# PROBLEM DESCRIPTION:
Gather each line in the entries that includes the string "Jodi".

# GIVEN ENTRIES:
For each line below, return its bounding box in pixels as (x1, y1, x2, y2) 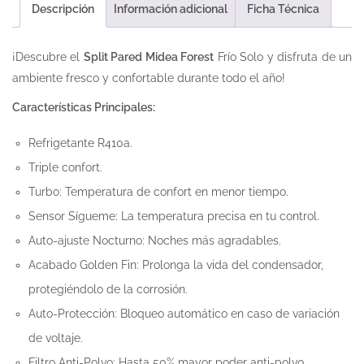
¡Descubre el (12, 50, 84, 63)
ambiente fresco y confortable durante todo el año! (12, 71, 285, 84)
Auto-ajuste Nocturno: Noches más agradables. (28, 233, 281, 247)
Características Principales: (12, 100, 155, 114)
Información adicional (114, 2, 227, 16)
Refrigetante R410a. (28, 136, 132, 149)
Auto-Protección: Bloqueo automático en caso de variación (28, 306, 340, 320)
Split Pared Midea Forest (83, 50, 214, 63)
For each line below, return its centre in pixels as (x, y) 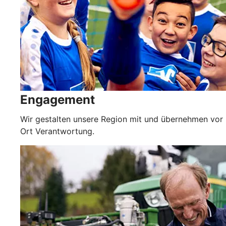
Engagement (58, 99)
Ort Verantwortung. (57, 131)
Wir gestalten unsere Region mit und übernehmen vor (122, 119)
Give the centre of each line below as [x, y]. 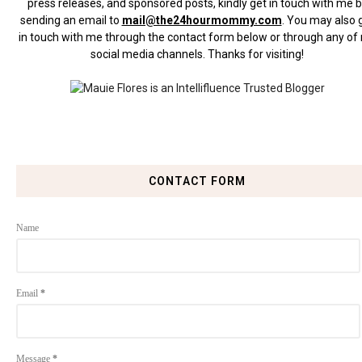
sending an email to [71, 20]
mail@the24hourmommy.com [202, 20]
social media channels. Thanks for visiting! [197, 54]
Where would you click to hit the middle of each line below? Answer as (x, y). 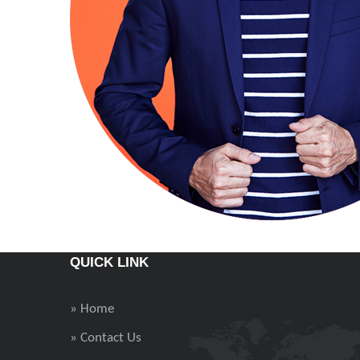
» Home (92, 309)
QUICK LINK (109, 262)
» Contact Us (106, 337)
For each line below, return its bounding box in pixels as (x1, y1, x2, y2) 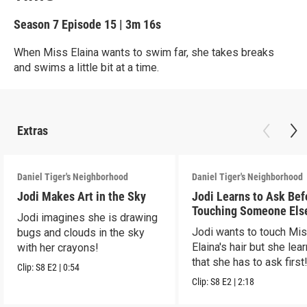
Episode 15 (62, 17, 116, 32)
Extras (17, 123, 48, 138)
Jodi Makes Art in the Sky (17, 189, 147, 204)
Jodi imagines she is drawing (17, 211, 158, 224)
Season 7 (14, 17, 62, 32)
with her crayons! (17, 241, 99, 254)
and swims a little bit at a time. (14, 61, 159, 74)
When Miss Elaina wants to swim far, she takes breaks (14, 46, 274, 59)
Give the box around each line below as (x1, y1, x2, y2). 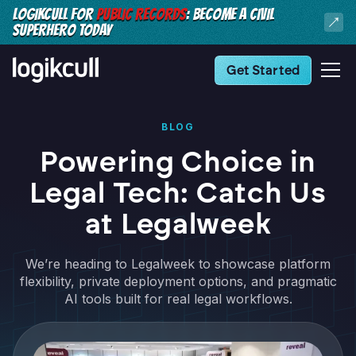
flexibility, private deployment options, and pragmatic (19, 273, 337, 289)
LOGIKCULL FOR (13, 6, 96, 23)
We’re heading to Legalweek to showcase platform (25, 256, 331, 272)
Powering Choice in (40, 145, 316, 179)
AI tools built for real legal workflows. (64, 291, 292, 307)
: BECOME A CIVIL (186, 6, 274, 23)
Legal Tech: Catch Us (29, 176, 327, 210)
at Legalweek (84, 207, 272, 241)
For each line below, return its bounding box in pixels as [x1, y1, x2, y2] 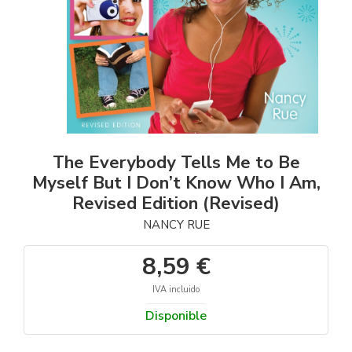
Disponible [145, 307, 207, 325]
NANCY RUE [142, 217, 210, 233]
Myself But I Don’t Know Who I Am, [31, 171, 321, 196]
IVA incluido [152, 284, 200, 296]
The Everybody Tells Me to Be [52, 151, 300, 175]
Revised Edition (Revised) [72, 192, 280, 216]
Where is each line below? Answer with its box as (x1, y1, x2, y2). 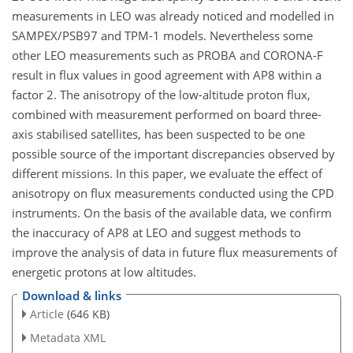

# SOLUTION TO THE EXERCISE:
Jodi Makes Art in the Sky (17, 189, 147, 204)
Jodi imagines she is drawing (17, 211, 158, 224)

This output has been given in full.